In 1 Woolen and Thornton on the Law of Intoxicating Liquors, section 521, is cited a number of cases in which it is held that an election might be called to vote on local option for a territory, in certain subdivisions of which the question had previously been voted on and the law adopted, but none of these cases, except the Louisiana case we have cited above, assign any reason for the holding.

It has been argued that no such rule is applicable to our local option statutes concerning intoxicating liquors, and to this we agree. Several reasons therefor suggest themselves. Unlike the statute giving local option rights as to the stock law, the law applicable to intoxicating liquors is differently enacted. It does contemplate a county and community unit as therein stated, and the voters of the entire county are not in any manner given authority over the territory less than the county which can vote separately on the question. The act itself, fixes absolutely the boundaries of the county as a whole and for the subdivisions thereof; but in the stock law the authority was first given absolutely to the voters of the entire county and afterward the townships were given the right to proceed if the voters of the county did not.
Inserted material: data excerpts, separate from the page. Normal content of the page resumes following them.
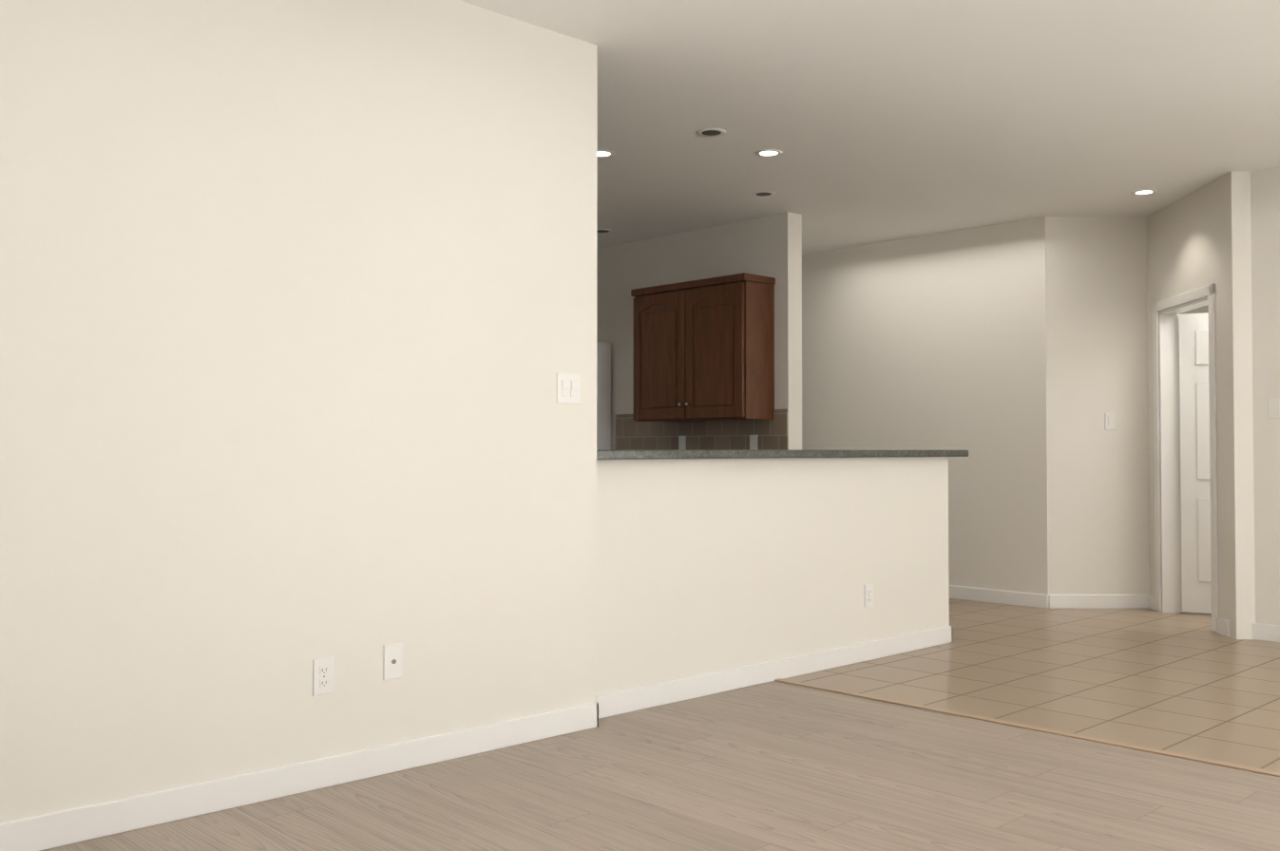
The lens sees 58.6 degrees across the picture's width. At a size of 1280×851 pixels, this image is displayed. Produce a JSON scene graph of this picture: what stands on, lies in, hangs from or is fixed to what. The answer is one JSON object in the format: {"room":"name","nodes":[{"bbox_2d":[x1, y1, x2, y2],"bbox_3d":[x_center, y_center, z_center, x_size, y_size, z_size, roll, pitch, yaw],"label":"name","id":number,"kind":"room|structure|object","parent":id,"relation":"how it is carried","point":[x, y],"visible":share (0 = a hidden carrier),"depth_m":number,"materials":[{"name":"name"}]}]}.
{"room":"empty living room","nodes":[
{"label":"empty living room","id":0,"kind":"room"},
{"bbox_2d":[0,0,597,823],"bbox_3d":[-2.311,-0.243,2.672,5.710,2.800,0.190,1,-2,-43],"label":"wall","id":1,"kind":"structure","parent":0,"point":[296,315],"depth_m":3.65,"materials":[{"name":"paint"}]},
{"bbox_2d":[0,695,608,850],"bbox_3d":[-2.240,1.108,2.570,5.710,0.095,0.014,1,-2,-43],"label":"baseboard","id":2,"kind":"structure","parent":1,"relation":"attached to","point":[66,827],"depth_m":3.60,"materials":[{"name":"white wood"}]},
{"bbox_2d":[312,657,333,696],"bbox_3d":[-1.033,0.820,3.722,0.072,0.118,0.008,1,-2,-43],"label":"outlet","id":3,"kind":"object","parent":1,"relation":"attached to","point":[323,678],"visible":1,"depth_m":3.72,"materials":[{"name":"white plastic"}]},
{"bbox_2d":[383,643,402,680],"bbox_3d":[-0.844,0.808,3.901,0.072,0.118,0.010,1,-2,-43],"label":"outlet","id":4,"kind":"object","parent":1,"relation":"attached to","point":[392,661],"visible":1,"depth_m":3.90,"materials":[{"name":"white plastic"}]},
{"bbox_2d":[556,372,580,403],"bbox_3d":[-0.277,-0.145,4.457,0.118,0.118,0.012,1,-2,-43],"label":"light switch","id":5,"kind":"object","parent":1,"relation":"attached to","point":[568,388],"visible":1,"depth_m":4.46,"materials":[{"name":"white plastic"}]},
{"bbox_2d":[40,681,1279,850],"bbox_3d":[-0.031,1.153,1.048,7.030,0.060,5.660,1,-2,-43],"label":"floor","id":6,"kind":"structure","parent":0,"point":[773,766],"depth_m":3.63,"materials":[{"name":"beige wood"}]},
{"bbox_2d":[774,678,1279,777],"bbox_3d":[1.945,1.184,4.075,0.044,0.007,3.780,1,-2,-43],"label":"trim","id":7,"kind":"structure","parent":6,"relation":"on","point":[1144,749],"depth_m":4.43,"materials":[{"name":"beige wood"}]},
{"bbox_2d":[596,211,802,450],"bbox_3d":[0.019,-0.109,8.938,0.150,2.800,3.050,1,-2,-43],"label":"wall","id":8,"kind":"structure","parent":0,"point":[770,246],"depth_m":8.31,"materials":[{"name":"paint"}]},
{"bbox_2d":[615,408,788,450],"bbox_3d":[0.408,0.129,8.399,0.017,0.460,1.740,1,-2,-43],"label":"tile backsplash","id":9,"kind":"structure","parent":8,"relation":"attached to","point":[631,434],"depth_m":8.33,"materials":[{"name":"brown tile"}]},
{"bbox_2d":[630,272,775,421],"bbox_3d":[0.423,-0.526,8.145,0.358,0.980,1.120,1,-2,-43],"label":"upper cabinet","id":10,"kind":"object","parent":8,"relation":"attached to","point":[704,350],"visible":1,"depth_m":7.90,"materials":[{"name":"brown wood"}]},
{"bbox_2d":[596,457,949,695],"bbox_3d":[0.717,0.690,5.615,2.760,1.060,0.130,1,-2,-43],"label":"wall","id":11,"kind":"structure","parent":0,"point":[704,566],"depth_m":5.37,"materials":[{"name":"paint"}]},
{"bbox_2d":[598,626,952,716],"bbox_3d":[0.772,1.171,5.558,2.774,0.095,0.014,1,-2,-43],"label":"baseboard","id":12,"kind":"structure","parent":11,"relation":"attached to","point":[624,701],"depth_m":5.38,"materials":[{"name":"white wood"}]},
{"bbox_2d":[596,450,968,459],"bbox_3d":[0.688,0.142,5.734,2.855,0.040,0.475,1,-2,-43],"label":"countertop","id":13,"kind":"structure","parent":11,"relation":"on","point":[675,454],"depth_m":5.30,"materials":[{"name":"stone"}]},
{"bbox_2d":[864,584,873,608],"bbox_3d":[1.200,0.893,5.973,0.072,0.118,0.008,1,-2,-43],"label":"outlet","id":14,"kind":"object","parent":11,"relation":"attached to","point":[869,595],"visible":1,"depth_m":5.97,"materials":[{"name":"white plastic"}]},
{"bbox_2d":[458,0,1279,254],"bbox_3d":[0.348,-1.436,4.609,12.800,1.032,10.430,1,-2,-43],"label":"ceiling","id":15,"kind":"structure","parent":0,"point":[877,121],"depth_m":5.43,"materials":[{"name":"paint"}]},
{"bbox_2d":[596,229,612,233],"bbox_3d":[-0.281,-1.446,8.482,0.152,0.007,0.152,1,-2,-43],"label":"recessed light","id":16,"kind":"object","parent":15,"relation":"in","point":[602,231],"visible":0.75,"depth_m":8.47,"materials":[{"name":"white plastic"}]},
{"bbox_2d":[597,150,614,157],"bbox_3d":[-0.212,-1.493,6.267,0.152,0.007,0.152,1,-2,-43],"label":"recessed light","id":17,"kind":"object","parent":15,"relation":"in","point":[604,153],"visible":0.52,"depth_m":6.25,"materials":[{"name":"white plastic"}]},
{"bbox_2d":[696,128,725,136],"bbox_3d":[0.366,-1.502,5.848,0.152,0.007,0.152,1,-2,-43],"label":"recessed light","id":18,"kind":"object","parent":15,"relation":"in","point":[711,132],"visible":1,"depth_m":5.83,"materials":[{"name":"white plastic"}]},
{"bbox_2d":[751,191,775,196],"bbox_3d":[0.786,-1.472,7.252,0.152,0.007,0.152,1,-2,-43],"label":"recessed light","id":19,"kind":"object","parent":15,"relation":"in","point":[763,194],"visible":1,"depth_m":7.24,"materials":[{"name":"white plastic"}]},
{"bbox_2d":[754,149,782,156],"bbox_3d":[0.706,-1.494,6.254,0.152,0.007,0.152,1,-2,-43],"label":"recessed light","id":20,"kind":"object","parent":15,"relation":"in","point":[769,153],"visible":0.98,"depth_m":6.24,"materials":[{"name":"white plastic"}]},
{"bbox_2d":[1130,189,1157,195],"bbox_3d":[3.187,-1.473,7.204,0.152,0.007,0.152,1,-2,-43],"label":"recessed light","id":21,"kind":"object","parent":15,"relation":"in","point":[1144,192],"visible":0.96,"depth_m":7.19,"materials":[{"name":"white plastic"}]},
{"bbox_2d":[802,216,1049,609],"bbox_3d":[2.026,-0.111,8.883,0.150,2.800,2.490,1,-2,-43],"label":"wall","id":22,"kind":"structure","parent":0,"point":[933,342],"depth_m":8.44,"materials":[{"name":"paint"}]},
{"bbox_2d":[948,585,1147,609],"bbox_3d":[2.287,1.240,8.765,0.434,0.095,2.978,1,-2,-43],"label":"baseboard","id":23,"kind":"structure","parent":22,"relation":"attached to","point":[1028,600],"depth_m":7.90,"materials":[{"name":"white wood"}]},
{"bbox_2d":[783,598,1279,772],"bbox_3d":[-0.160,1.239,5.090,12.400,0.060,8.550,1,-2,-43],"label":"floor","id":24,"kind":"structure","parent":0,"point":[1192,684],"depth_m":5.50,"materials":[{"name":"beige tile"}]},
{"bbox_2d":[596,342,611,450],"bbox_3d":[-0.834,0.319,9.078,0.824,1.950,0.900,1,-2,-43],"label":"refrigerator","id":25,"kind":"object","parent":24,"relation":"on","point":[603,395],"visible":0.06,"depth_m":8.99,"materials":[{"name":"white"}]},
{"bbox_2d":[1045,216,1149,594],"bbox_3d":[3.228,-0.129,7.999,0.788,2.800,0.120,0,-1,-1],"label":"wall","id":26,"kind":"structure","parent":0,"point":[1098,520],"depth_m":7.94,"materials":[{"name":"paint"}]},
{"bbox_2d":[1105,412,1115,429],"bbox_3d":[3.274,-0.031,7.932,0.072,0.118,0.012,0,-1,-1],"label":"light switch","id":27,"kind":"object","parent":26,"relation":"attached to","point":[1110,420],"visible":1,"depth_m":7.93,"materials":[{"name":"white plastic"}]},
{"bbox_2d":[1179,305,1208,314],"bbox_3d":[4.352,-0.101,9.335,0.150,2.800,8.370,1,-2,-43],"label":"wall","id":28,"kind":"structure","parent":0,"point":[1203,310],"depth_m":9.10,"materials":[{"name":"paint"}]},
{"bbox_2d":[1146,171,1255,639],"bbox_3d":[3.562,-0.145,7.289,0.120,2.800,1.303,0,-1,4],"label":"wall","id":29,"kind":"structure","parent":0,"point":[1199,238],"depth_m":6.74,"materials":[{"name":"paint"}]},
{"bbox_2d":[1147,594,1155,611],"bbox_3d":[3.531,1.220,7.850,0.102,0.095,0.096,1,-2,-43],"label":"baseboard","id":30,"kind":"structure","parent":29,"relation":"attached to","point":[1151,599],"depth_m":7.85,"materials":[{"name":"white wood"}]},
{"bbox_2d":[1152,284,1218,632],"bbox_3d":[3.564,0.204,7.328,0.152,2.105,0.940,0,-1,4],"label":"door frame","id":31,"kind":"structure","parent":29,"relation":"attached to","point":[1167,467],"depth_m":7.71,"materials":[{"name":"white wood"}]},
{"bbox_2d":[1179,312,1211,613],"bbox_3d":[4.005,0.247,7.538,0.345,2.004,0.726,1,-2,-43],"label":"door leaf","id":32,"kind":"structure","parent":29,"relation":"in","point":[1194,471],"depth_m":7.63,"materials":[{"name":"white paint"}]},
{"bbox_2d":[1250,166,1279,626],"bbox_3d":[4.522,-0.178,5.738,0.150,2.800,2.910,1,-2,-43],"label":"wall","id":33,"kind":"structure","parent":0,"point":[1265,217],"depth_m":6.58,"materials":[{"name":"paint"}]},
{"bbox_2d":[1268,398,1279,419],"bbox_3d":[3.648,-0.101,6.542,0.012,0.118,0.072,1,-2,-43],"label":"light switch","id":34,"kind":"object","parent":33,"relation":"attached to","point":[1273,408],"visible":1,"depth_m":6.54,"materials":[{"name":"white plastic"}]}
]}

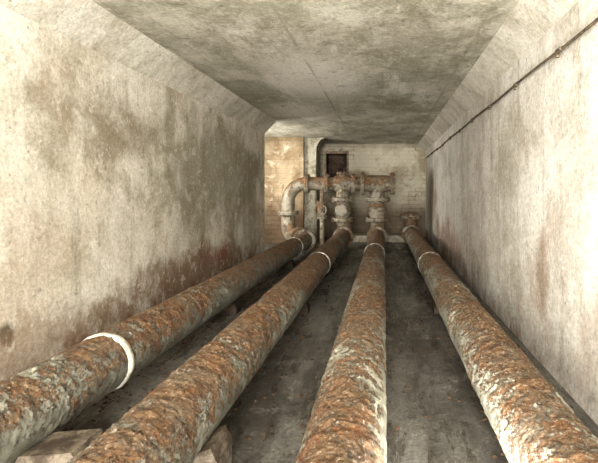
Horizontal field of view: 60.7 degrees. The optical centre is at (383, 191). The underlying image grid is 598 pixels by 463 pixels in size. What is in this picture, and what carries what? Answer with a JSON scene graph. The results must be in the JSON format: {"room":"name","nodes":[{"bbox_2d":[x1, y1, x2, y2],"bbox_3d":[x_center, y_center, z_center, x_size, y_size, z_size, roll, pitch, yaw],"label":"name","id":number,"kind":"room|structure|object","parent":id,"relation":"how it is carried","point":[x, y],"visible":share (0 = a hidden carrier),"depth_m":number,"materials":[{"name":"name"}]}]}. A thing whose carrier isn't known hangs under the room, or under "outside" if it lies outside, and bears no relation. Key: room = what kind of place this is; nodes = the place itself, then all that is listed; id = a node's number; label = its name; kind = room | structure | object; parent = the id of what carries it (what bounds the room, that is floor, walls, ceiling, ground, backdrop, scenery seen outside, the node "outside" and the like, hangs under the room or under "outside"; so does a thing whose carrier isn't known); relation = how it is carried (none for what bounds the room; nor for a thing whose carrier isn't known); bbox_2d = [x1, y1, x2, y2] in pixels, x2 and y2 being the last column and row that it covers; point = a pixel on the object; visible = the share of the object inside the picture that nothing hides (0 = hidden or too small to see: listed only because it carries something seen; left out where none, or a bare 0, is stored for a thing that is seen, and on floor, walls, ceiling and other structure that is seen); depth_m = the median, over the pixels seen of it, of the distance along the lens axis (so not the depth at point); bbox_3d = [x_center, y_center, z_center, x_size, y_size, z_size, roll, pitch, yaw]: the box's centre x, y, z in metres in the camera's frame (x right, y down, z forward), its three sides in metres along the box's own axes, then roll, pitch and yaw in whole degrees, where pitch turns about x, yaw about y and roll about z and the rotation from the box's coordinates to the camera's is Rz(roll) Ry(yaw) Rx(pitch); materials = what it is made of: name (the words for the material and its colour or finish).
{"room":"underground passage","nodes":[
{"label":"underground passage","id":0,"kind":"room"},
{"bbox_2d":[0,5,264,381],"bbox_3d":[-2.920,-0.050,2.300,0.300,3.180,18.600,0,0,0],"label":"wall","id":1,"kind":"structure","parent":0,"point":[123,192],"depth_m":4.80,"materials":[{"name":"beige paint"}]},
{"bbox_2d":[0,0,275,133],"bbox_3d":[-2.635,-1.495,2.300,0.270,0.290,18.600,0,0,0],"label":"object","id":2,"kind":"structure","parent":1,"relation":"attached to","point":[86,23],"depth_m":5.19,"materials":[{"name":"paint"}]},
{"bbox_2d":[265,137,303,243],"bbox_3d":[-3.500,-0.050,15.050,2.200,3.180,0.300,0,0,0],"label":"wall pier","id":3,"kind":"object","parent":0,"point":[284,156],"visible":0.43,"depth_m":14.90,"materials":[{"name":"beige concrete"}]},
{"bbox_2d":[92,0,518,143],"bbox_3d":[-1.595,-1.765,5.600,6.610,0.250,25.200,0,0,0],"label":"ceiling","id":4,"kind":"structure","parent":0,"point":[338,71],"depth_m":5.88,"materials":[{"name":"concrete"}]},
{"bbox_2d":[58,237,597,462],"bbox_3d":[-1.595,1.640,5.600,6.610,0.200,25.200,0,0,0],"label":"floor","id":5,"kind":"structure","parent":0,"point":[454,431],"depth_m":4.06,"materials":[{"name":"concrete"}]},
{"bbox_2d":[0,229,315,462],"bbox_3d":[-2.040,1.243,5.415,0.948,0.594,14.833,0,0,0],"label":"pipe","id":6,"kind":"object","parent":5,"relation":"on","point":[37,402],"visible":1,"depth_m":3.30,"materials":[{"name":"brown metal"}]},
{"bbox_2d":[67,226,353,462],"bbox_3d":[-1.120,1.243,5.915,0.568,0.594,15.830,0,0,0],"label":"pipe","id":7,"kind":"object","parent":5,"relation":"on","point":[176,422],"visible":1,"depth_m":2.80,"materials":[{"name":"brown metal"}]},
{"bbox_2d":[62,256,503,458],"bbox_3d":[-0.689,1.533,7.449,4.105,0.012,9.147,0,0,0],"label":"debris","id":8,"kind":"object","parent":5,"relation":"on","point":[259,369],"visible":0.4,"depth_m":4.56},
{"bbox_2d":[304,138,328,242],"bbox_3d":[-2.067,-0.048,15.475,0.655,3.175,0.850,0,0,0],"label":"pilaster","id":9,"kind":"object","parent":5,"relation":"on","point":[312,146],"visible":0.86,"depth_m":15.05,"materials":[{"name":"grey concrete"}]},
{"bbox_2d":[278,172,395,246],"bbox_3d":[-1.326,0.495,13.675,3.384,2.140,1.802,0,0,0],"label":"pipe manifold","id":10,"kind":"object","parent":5,"relation":"on","point":[342,184],"visible":0.88,"depth_m":14.02,"materials":[{"name":"grey paint"}]},
{"bbox_2d":[295,226,386,462],"bbox_3d":[-0.190,1.243,5.915,0.568,0.594,15.830,0,0,0],"label":"pipe","id":11,"kind":"object","parent":5,"relation":"on","point":[347,422],"visible":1,"depth_m":2.76,"materials":[{"name":"brown metal"}]},
{"bbox_2d":[352,233,403,241],"bbox_3d":[-0.250,1.440,15.850,2.700,0.200,1.100,0,0,0],"label":"concrete plinth","id":12,"kind":"object","parent":5,"relation":"on","point":[358,237],"visible":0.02,"depth_m":15.30,"materials":[{"name":"grey concrete"}]},
{"bbox_2d":[401,224,597,462],"bbox_3d":[0.790,1.243,6.315,0.568,0.594,16.630,0,0,0],"label":"pipe","id":13,"kind":"object","parent":5,"relation":"on","point":[531,422],"visible":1,"depth_m":2.84,"materials":[{"name":"brown metal"}]},
{"bbox_2d":[400,212,420,226],"bbox_3d":[0.790,1.007,14.950,0.618,0.834,0.689,0,0,0],"label":"pipe","id":14,"kind":"object","parent":13,"relation":"attached to","point":[409,218],"visible":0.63,"depth_m":14.80,"materials":[{"name":"metal"}]},
{"bbox_2d":[320,144,424,236],"bbox_3d":[-1.595,-0.050,17.150,6.010,3.180,0.300,0,0,0],"label":"wall","id":15,"kind":"structure","parent":0,"point":[407,161],"depth_m":17.00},
{"bbox_2d":[324,151,348,176],"bbox_3d":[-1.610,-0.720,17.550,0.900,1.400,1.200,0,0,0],"label":"window","id":16,"kind":"structure","parent":15,"relation":"in","point":[334,161],"depth_m":18.10,"materials":[{"name":"brown metal"}]},
{"bbox_2d":[425,0,597,424],"bbox_3d":[1.560,-0.050,5.150,0.300,3.180,24.300,0,0,0],"label":"wall","id":17,"kind":"structure","parent":0,"point":[511,199],"depth_m":4.59,"materials":[{"name":"beige paint"}]},
{"bbox_2d":[418,0,578,150],"bbox_3d":[1.285,-1.512,5.000,0.250,0.255,24.000,0,0,0],"label":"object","id":18,"kind":"structure","parent":17,"relation":"attached to","point":[529,20],"depth_m":5.40,"materials":[{"name":"paint"}]},
{"bbox_2d":[425,17,597,158],"bbox_3d":[1.382,-1.120,6.875,0.053,0.082,19.750,0,0,0],"label":"conduit","id":19,"kind":"object","parent":17,"relation":"attached to","point":[561,48],"visible":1,"depth_m":4.49,"materials":[{"name":"metal"}]}
]}
No one would likely contend that the electors of any *33county or city adopting the Local Option Law applicable to intoxicating liquors would be deprived of the right to vote ou the question of state-wide prohibition submitted to the voters of the entire State. The principles governing the stock law as enacted do not appear to us to be materially different. There is no express provision for depriving the voters of the entire county of the right to have the decision of all the voters of the county on the question of the adoption of the law for the entire county, and we know of no reason for reading such a restriction into the statute in this case. The citizens of the townships having adopted the stock law are yet interested in the question of its adoption in the whole county, and, because of having themselves adopted it, are none the less qualified to vote at the general election. The fact that the voters of certain townships are forced to accept less than county-wide restraint of animals from running at large should not deprive them of the right to aid in obtaining the greater benefit when it is possible.

We should not assume that the Legislature intended to repeal the county unit provisions of section 772 by, uhe enactment of section 784. Repeals by implication are not favored. This means that it is the duty of the courts to so construe the acts that, if possible, both shall be operative. [1 Southerland on Statutory Construction (Lewis’ 2 Ed.), section 247.] Before an act can be held to be repealed by implication by a subsequent one on the same subject the authorities and reason require that there be such inconsistency that both cannot operate together. In the case we have under consideration there is no such conflict. The townships have availed themselves of a right which in no manner now interferes with the privilege the whole county has'of adopting the stock law. Any argument made that to permit the county as a unit to vote after five or more townships have adopted the law as to certain animals will create confusion on the border, may be urged with equal force should we uphold respondents’ contention.

*34It is contended by respondents that the remedy invoked in this case — mandamus—is not available to the relators. Upon the record before us it is conceded that the petition and all the proceedings are regular if the householders of the townships having adopted the law are qualified to participate therein. As the matter now stands before us it appears that all matters in which the county court may exercise its discretion have been disposed of and that the only duty left to be performed is that of proceeding with the election. [State ex rel. Shaw v. Baker, 32 Mo. App. 98, 101, 102.] It is therefore ordered that the peremptory writ issue.

Sturgis and Farrington, JJ., concur.